**What is needed**
Find the word "receptacle" in the data below and copy each line that holds it.

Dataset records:
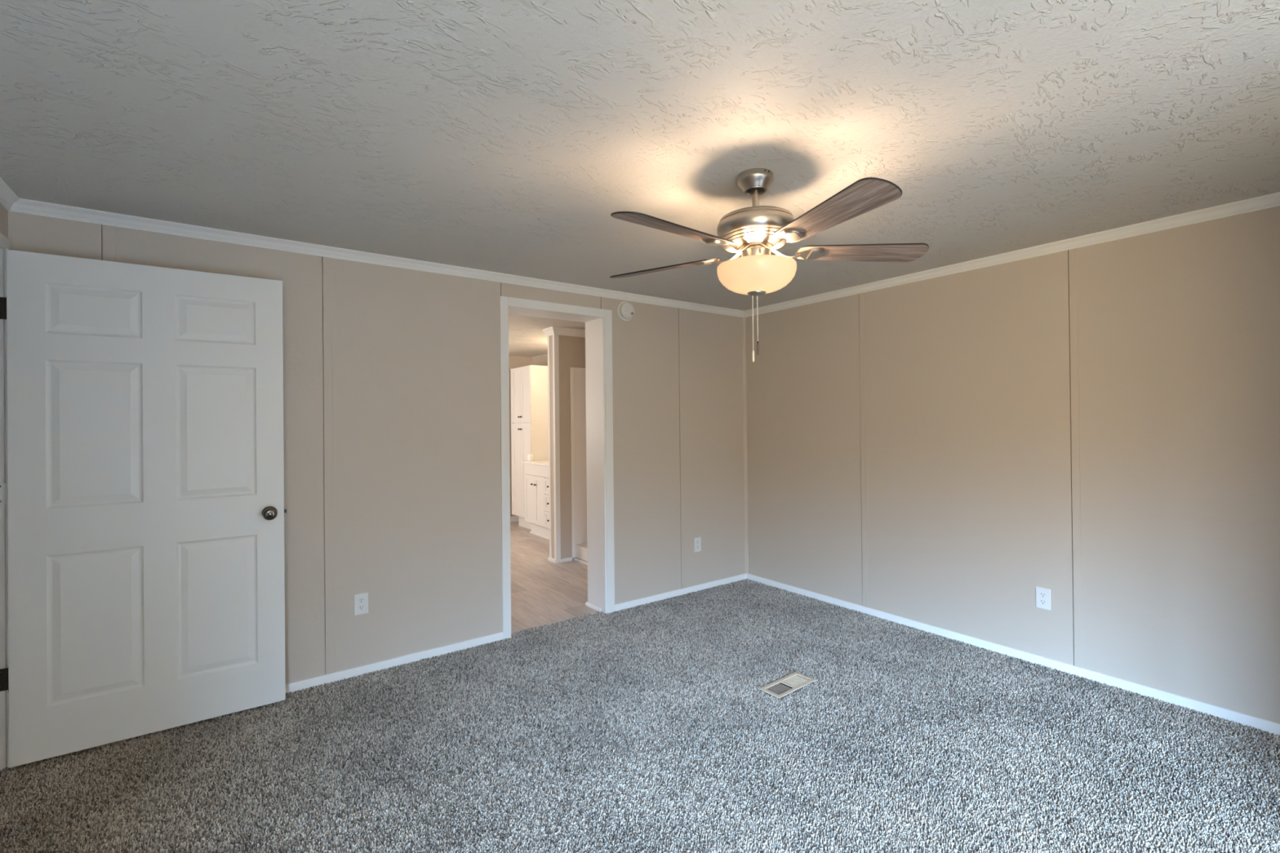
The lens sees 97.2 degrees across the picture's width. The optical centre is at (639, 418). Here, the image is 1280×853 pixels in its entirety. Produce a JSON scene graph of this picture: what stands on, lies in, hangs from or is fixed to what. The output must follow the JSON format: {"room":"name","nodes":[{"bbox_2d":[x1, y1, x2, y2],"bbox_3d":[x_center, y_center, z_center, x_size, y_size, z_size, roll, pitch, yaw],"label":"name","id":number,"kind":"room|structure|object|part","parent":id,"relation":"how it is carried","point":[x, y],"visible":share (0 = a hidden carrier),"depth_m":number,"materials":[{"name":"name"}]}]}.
{"room":"empty bedroom","nodes":[
{"label":"empty bedroom","id":0,"kind":"room"},
{"bbox_2d":[0,204,8,238],"bbox_3d":[-0.702,0.215,-0.334,0.100,2.300,6.497,0,0,-36],"label":"wall","id":1,"kind":"structure","parent":0,"point":[3,212],"depth_m":2.27,"materials":[{"name":"beige paint"}]},
{"bbox_2d":[0,232,12,771],"bbox_3d":[-2.305,0.336,1.858,0.112,2.136,1.061,0,0,-36],"label":"door frame","id":2,"kind":"structure","parent":1,"relation":"attached to","point":[6,244],"depth_m":2.26,"materials":[{"name":"white paint"}]},
{"bbox_3d":[-2.276,-0.712,1.893,0.012,0.041,0.952,0,0,-36],"label":"head casing","id":3,"kind":"part","parent":2,"relation":"part of","materials":[{"name":"white paint"}]},
{"bbox_3d":[-2.563,0.340,2.293,0.012,2.136,0.054,0,0,-36],"label":"casing","id":4,"kind":"part","parent":2,"relation":"part of","materials":[{"name":"white paint"}]},
{"bbox_2d":[0,249,286,768],"bbox_3d":[-2.152,0.351,2.499,0.996,2.055,0.154,0,0,-35],"label":"door","id":5,"kind":"structure","parent":2,"relation":"attached to","point":[143,493],"depth_m":2.46,"materials":[{"name":"white paint"}]},
{"bbox_3d":[-1.772,0.454,2.703,0.059,0.059,0.054,0,0,-35],"label":"knob","id":6,"kind":"part","parent":5,"relation":"part of","materials":[{"name":"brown metal"}]},
{"bbox_2d":[0,177,18,211],"bbox_3d":[-0.687,-0.909,-0.247,0.040,0.050,6.397,0,0,-36],"label":"crown molding","id":7,"kind":"structure","parent":1,"relation":"attached to","point":[8,197],"depth_m":2.24,"materials":[{"name":"white paint"}]},
{"bbox_2d":[8,211,745,684],"bbox_3d":[-0.907,0.236,3.691,4.537,2.300,0.242,0,0,-36],"label":"wall","id":8,"kind":"structure","parent":0,"point":[392,442],"depth_m":3.29,"materials":[{"name":"beige paint"}]},
{"bbox_2d":[354,591,368,615],"bbox_3d":[-1.521,1.009,3.080,0.071,0.115,0.009,0,0,-36],"label":"wall outlet","id":9,"kind":"object","parent":8,"relation":"attached to","point":[361,600],"visible":1,"depth_m":3.08,"materials":[{"name":"white plastic"}]},
{"bbox_2d":[357,597,364,603],"bbox_3d":[-1.520,0.990,3.079,0.034,0.027,0.003,0,0,-36],"label":"receptacle","id":10,"kind":"object","parent":9,"relation":"attached to","point":[360,600],"depth_m":3.08,"materials":[{"name":"white plastic"}]},
{"bbox_2d":[358,604,364,610],"bbox_3d":[-1.520,1.029,3.079,0.034,0.027,0.003,0,0,-36],"label":"receptacle","id":11,"kind":"object","parent":9,"relation":"attached to","point":[361,607],"depth_m":3.08,"materials":[{"name":"white plastic"}]},
{"bbox_2d":[9,198,743,317],"bbox_3d":[-0.837,-0.890,3.586,4.337,0.050,0.040,0,0,-36],"label":"crown molding","id":12,"kind":"structure","parent":8,"relation":"attached to","point":[21,206],"depth_m":2.96,"materials":[{"name":"white paint"}]},
{"bbox_2d":[284,573,746,693],"bbox_3d":[-0.824,1.370,3.588,4.337,0.054,0.010,0,0,-36],"label":"baseboard","id":13,"kind":"structure","parent":8,"relation":"attached to","point":[294,686],"depth_m":3.31,"materials":[{"name":"white paint"}]},
{"bbox_2d":[499,295,614,639],"bbox_3d":[-0.610,0.309,3.914,0.845,2.175,0.266,0,0,-36],"label":"door frame","id":14,"kind":"structure","parent":8,"relation":"attached to","point":[598,322],"depth_m":4.03,"materials":[{"name":"white paint"}]},
{"bbox_3d":[-0.853,0.309,3.578,0.055,2.175,0.012,0,0,-36],"label":"casing","id":15,"kind":"part","parent":14,"relation":"part of","materials":[{"name":"white paint"}]},
{"bbox_3d":[-0.548,-0.751,3.814,0.727,0.058,0.012,0,0,-36],"label":"head casing","id":16,"kind":"part","parent":14,"relation":"part of","materials":[{"name":"white paint"}]},
{"bbox_3d":[-0.343,1.377,4.136,0.014,0.022,0.204,0,0,-36],"label":"shoe moulding","id":17,"kind":"part","parent":14,"relation":"part of","materials":[{"name":"white paint"}]},
{"bbox_3d":[-0.220,0.305,4.043,0.063,2.175,0.012,0,0,-36],"label":"casing","id":18,"kind":"part","parent":14,"relation":"part of","materials":[{"name":"white paint"}]},
{"bbox_2d":[616,301,634,321],"bbox_3d":[-0.095,-0.790,4.121,0.147,0.147,0.054,0,0,-36],"label":"smoke detector","id":19,"kind":"object","parent":8,"relation":"attached to","point":[625,310],"visible":1,"depth_m":4.10,"materials":[{"name":"white plastic"}]},
{"bbox_2d":[693,537,701,552],"bbox_3d":[0.465,1.010,4.539,0.071,0.115,0.009,0,0,-36],"label":"wall outlet","id":20,"kind":"object","parent":8,"relation":"attached to","point":[697,541],"visible":1,"depth_m":4.53,"materials":[{"name":"white plastic"}]},
{"bbox_2d":[742,317,748,573],"bbox_3d":[0.908,0.226,4.866,0.020,2.210,0.022,0,0,-36],"label":"trim","id":21,"kind":"structure","parent":8,"relation":"attached to","point":[744,323],"depth_m":4.87,"materials":[{"name":"beige paint"}]},
{"bbox_2d":[508,358,533,515],"bbox_3d":[-2.780,0.286,7.137,3.070,2.330,0.100,0,0,-36],"label":"wall","id":22,"kind":"structure","parent":0,"point":[513,363],"depth_m":7.81,"materials":[{"name":"beige paint"}]},
{"bbox_2d":[508,373,511,516],"bbox_3d":[-1.819,0.359,7.772,0.060,1.990,0.014,0,0,-36],"label":"trim","id":23,"kind":"structure","parent":22,"relation":"attached to","point":[508,373],"depth_m":7.78,"materials":[{"name":"white paint"}]},
{"bbox_2d":[510,515,518,521],"bbox_3d":[-2.696,1.399,7.118,2.970,0.097,0.010,0,0,-36],"label":"baseboard","id":24,"kind":"structure","parent":22,"relation":"attached to","point":[513,518],"depth_m":7.81,"materials":[{"name":"white paint"}]},
{"bbox_2d":[508,353,547,359],"bbox_3d":[-2.039,-0.866,6.203,2.970,0.050,2.305,0,0,-36],"label":"crown molding","id":25,"kind":"structure","parent":22,"relation":"attached to","point":[546,354],"depth_m":7.86,"materials":[{"name":"beige paint"}]},
{"bbox_2d":[532,356,547,365],"bbox_3d":[-0.403,0.259,6.579,0.100,2.330,3.815,0,0,-36],"label":"wall","id":26,"kind":"structure","parent":0,"point":[544,361],"depth_m":7.80,"materials":[{"name":"beige paint"}]},
{"bbox_2d":[542,326,585,563],"bbox_3d":[-0.502,0.257,5.805,0.977,2.330,0.219,0,0,-36],"label":"wall partition","id":27,"kind":"structure","parent":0,"point":[566,346],"depth_m":5.54,"materials":[{"name":"beige paint"}]},
{"bbox_3d":[-0.794,1.382,5.529,0.246,0.034,0.112,-1,0,4],"label":"shoe moulding","id":28,"kind":"part","parent":27,"relation":"part of","materials":[{"name":"white paint"}]},
{"bbox_3d":[-0.513,-0.858,5.810,0.977,0.071,0.219,0,0,-36],"label":"crown moulding","id":29,"kind":"part","parent":27,"relation":"part of","materials":[{"name":"white paint"}]},
{"bbox_2d":[0,0,1279,356],"bbox_3d":[-0.111,-0.945,2.598,4.537,0.065,10.600,0,0,-36],"label":"ceiling","id":30,"kind":"structure","parent":0,"point":[504,136],"depth_m":1.77,"materials":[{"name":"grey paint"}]},
{"bbox_2d":[609,168,928,361],"bbox_3d":[0.415,-0.577,2.131,1.244,0.714,1.279,0,0,-36],"label":"ceiling fan","id":31,"kind":"object","parent":30,"relation":"hanging from","point":[755,231],"visible":1,"depth_m":2.05,"materials":[{"name":"silver metal"}]},
{"bbox_3d":[0.098,-0.636,2.389,0.510,0.006,0.145,-1,12,33],"label":"blade","id":32,"kind":"part","parent":31,"relation":"part of","materials":[{"name":"brown wood"}]},
{"bbox_3d":[0.126,-0.638,1.904,0.510,0.006,0.145,0,12,-39],"label":"blade","id":33,"kind":"part","parent":31,"relation":"part of","materials":[{"name":"brown wood"}]},
{"bbox_3d":[0.433,-0.370,2.164,0.004,0.216,0.004,0,0,-36],"label":"pull chain","id":34,"kind":"part","parent":31,"relation":"part of","materials":[{"name":"beige"}]},
{"bbox_3d":[0.447,-0.535,2.165,0.299,0.105,0.299,0,0,-36],"label":"lamp shade","id":35,"kind":"part","parent":31,"relation":"part of","materials":[{"name":"white glass"}]},
{"bbox_3d":[0.451,-0.386,2.164,0.004,0.185,0.004,0,0,-36],"label":"pull chain","id":36,"kind":"part","parent":31,"relation":"part of","materials":[{"name":"beige"}]},
{"bbox_3d":[0.596,-0.644,1.781,0.145,0.006,0.510,13,-5,-21],"label":"blade","id":37,"kind":"part","parent":31,"relation":"part of","materials":[{"name":"brown wood"}]},
{"bbox_3d":[0.858,-0.644,2.189,0.510,0.006,0.145,-1,-13,-3],"label":"blade","id":38,"kind":"part","parent":31,"relation":"part of","materials":[{"name":"brown wood"}]},
{"bbox_2d":[0,520,1279,852],"bbox_3d":[-0.197,1.397,2.600,4.497,0.034,10.450,0,0,-36],"label":"floor","id":39,"kind":"structure","parent":0,"point":[778,699],"depth_m":2.27,"materials":[{"name":"grey carpet"}]},
{"bbox_2d":[510,364,548,529],"bbox_3d":[-1.360,0.372,7.384,0.491,2.084,0.601,0,0,-36],"label":"linen cabinet","id":40,"kind":"object","parent":39,"relation":"on","point":[528,384],"visible":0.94,"depth_m":7.16,"materials":[{"name":"white paint"}]},
{"bbox_3d":[-1.603,-0.309,7.354,0.019,0.711,0.268,0,0,-36],"label":"cabinet door","id":41,"kind":"part","parent":40,"relation":"part of","materials":[{"name":"white paint"}]},
{"bbox_3d":[-1.593,0.660,7.349,0.019,1.200,0.268,0,0,-36],"label":"cabinet door","id":42,"kind":"part","parent":40,"relation":"part of","materials":[{"name":"white paint"}]},
{"bbox_3d":[-1.442,-0.311,7.135,0.019,0.711,0.268,0,0,-36],"label":"cabinet door","id":43,"kind":"part","parent":40,"relation":"part of","materials":[{"name":"white paint"}]},
{"bbox_3d":[-1.433,0.657,7.130,0.019,1.200,0.268,0,0,-36],"label":"cabinet door","id":44,"kind":"part","parent":40,"relation":"part of","materials":[{"name":"white paint"}]},
{"bbox_3d":[-1.345,0.294,7.026,0.020,1.933,0.003,0,0,-36],"label":"frame","id":45,"kind":"part","parent":40,"relation":"part of","materials":[{"name":"white paint"}]},
{"bbox_2d":[524,463,549,539],"bbox_3d":[-0.795,0.970,6.545,0.575,0.868,1.404,0,0,-36],"label":"bathroom vanity","id":46,"kind":"object","parent":39,"relation":"on","point":[536,477],"visible":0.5,"depth_m":6.70,"materials":[{"name":"white paint"}]},
{"bbox_3d":[-1.332,0.967,6.850,0.019,0.575,0.261,0,0,-36],"label":"cabinet door","id":47,"kind":"part","parent":46,"relation":"part of","materials":[{"name":"white paint"}]},
{"bbox_2d":[522,460,548,466],"bbox_3d":[-0.799,0.487,6.548,0.572,0.098,1.404,0,0,-36],"label":"countertop","id":48,"kind":"structure","parent":46,"relation":"on","point":[544,463],"depth_m":6.74,"materials":[{"name":"white stone"}]},
{"bbox_2d":[527,453,533,461],"bbox_3d":[-1.352,0.476,6.944,0.072,0.090,0.072,0,0,-36],"label":"lidded jar","id":49,"kind":"object","parent":48,"relation":"on","point":[530,456],"visible":1,"depth_m":6.92,"materials":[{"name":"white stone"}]},
{"bbox_3d":[-1.176,0.965,6.637,0.019,0.575,0.261,0,0,-36],"label":"cabinet door","id":50,"kind":"part","parent":46,"relation":"part of","materials":[{"name":"white paint"}]},
{"bbox_3d":[-0.948,1.394,6.434,0.014,0.022,1.394,0,0,-36],"label":"shoe moulding","id":51,"kind":"part","parent":46,"relation":"part of","materials":[{"name":"white paint"}]},
{"bbox_3d":[-1.022,0.772,6.425,0.019,0.186,0.260,0,0,-36],"label":"drawer","id":52,"kind":"part","parent":46,"relation":"part of","materials":[{"name":"white paint"}]},
{"bbox_3d":[-1.020,0.964,6.425,0.019,0.191,0.260,0,0,-36],"label":"drawer","id":53,"kind":"part","parent":46,"relation":"part of","materials":[{"name":"white paint"}]},
{"bbox_3d":[-1.018,1.157,6.424,0.019,0.186,0.260,0,0,-36],"label":"drawer","id":54,"kind":"part","parent":46,"relation":"part of","materials":[{"name":"white paint"}]},
{"bbox_2d":[569,367,587,564],"bbox_3d":[-0.014,0.435,5.317,0.764,1.911,1.219,0,0,-36],"label":"shower stall","id":55,"kind":"object","parent":39,"relation":"on","point":[578,390],"visible":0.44,"depth_m":5.63,"materials":[{"name":"white plastic"}]},
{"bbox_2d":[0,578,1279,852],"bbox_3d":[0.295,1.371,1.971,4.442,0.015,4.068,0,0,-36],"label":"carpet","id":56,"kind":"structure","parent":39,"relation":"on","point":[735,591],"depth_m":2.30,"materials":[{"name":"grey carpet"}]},
{"bbox_2d":[759,671,815,698],"bbox_3d":[0.759,1.423,2.895,0.302,0.126,0.125,0,0,-38],"label":"floor vent","id":57,"kind":"object","parent":39,"relation":"in","point":[791,682],"visible":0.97,"depth_m":2.90,"materials":[{"name":"beige metal"}]},
{"bbox_2d":[745,206,1279,724],"bbox_3d":[2.876,0.192,2.295,0.114,2.300,6.497,0,0,-36],"label":"wall","id":58,"kind":"structure","parent":0,"point":[1097,426],"depth_m":3.06,"materials":[{"name":"beige paint"}]},
{"bbox_2d":[743,191,1279,317],"bbox_3d":[1.941,-0.919,3.433,0.040,0.050,3.577,0,0,-36],"label":"crown molding","id":59,"kind":"structure","parent":58,"relation":"attached to","point":[1273,200],"depth_m":3.03,"materials":[{"name":"white paint"}]},
{"bbox_2d":[746,573,1279,736],"bbox_3d":[1.976,1.341,3.432,0.010,0.054,3.577,0,0,-36],"label":"baseboard","id":60,"kind":"structure","parent":58,"relation":"attached to","point":[1272,727],"depth_m":3.04,"materials":[{"name":"white paint"}]},
{"bbox_2d":[1035,586,1051,610],"bbox_3d":[2.216,0.986,3.102,0.009,0.115,0.071,0,0,-36],"label":"wall outlet","id":61,"kind":"object","parent":58,"relation":"attached to","point":[1042,594],"visible":1,"depth_m":3.10,"materials":[{"name":"white plastic"}]},
{"bbox_2d":[1039,591,1046,597],"bbox_3d":[2.214,0.967,3.101,0.003,0.027,0.034,0,0,-36],"label":"receptacle","id":62,"kind":"object","parent":61,"relation":"attached to","point":[1042,594],"depth_m":3.10,"materials":[{"name":"white plastic"}]},
{"bbox_2d":[1039,599,1046,604],"bbox_3d":[2.215,1.006,3.101,0.003,0.027,0.034,0,0,-36],"label":"receptacle","id":63,"kind":"object","parent":61,"relation":"attached to","point":[1042,602],"depth_m":3.10,"materials":[{"name":"white plastic"}]}
]}

**The completed task**
{"bbox_2d":[357,597,364,603],"bbox_3d":[-1.520,0.990,3.079,0.034,0.027,0.003,0,0,-36],"label":"receptacle","id":10,"kind":"object","parent":9,"relation":"attached to","point":[360,600],"depth_m":3.08,"materials":[{"name":"white plastic"}]},
{"bbox_2d":[358,604,364,610],"bbox_3d":[-1.520,1.029,3.079,0.034,0.027,0.003,0,0,-36],"label":"receptacle","id":11,"kind":"object","parent":9,"relation":"attached to","point":[361,607],"depth_m":3.08,"materials":[{"name":"white plastic"}]},
{"bbox_2d":[1039,591,1046,597],"bbox_3d":[2.214,0.967,3.101,0.003,0.027,0.034,0,0,-36],"label":"receptacle","id":62,"kind":"object","parent":61,"relation":"attached to","point":[1042,594],"depth_m":3.10,"materials":[{"name":"white plastic"}]},
{"bbox_2d":[1039,599,1046,604],"bbox_3d":[2.215,1.006,3.101,0.003,0.027,0.034,0,0,-36],"label":"receptacle","id":63,"kind":"object","parent":61,"relation":"attached to","point":[1042,602],"depth_m":3.10,"materials":[{"name":"white plastic"}]}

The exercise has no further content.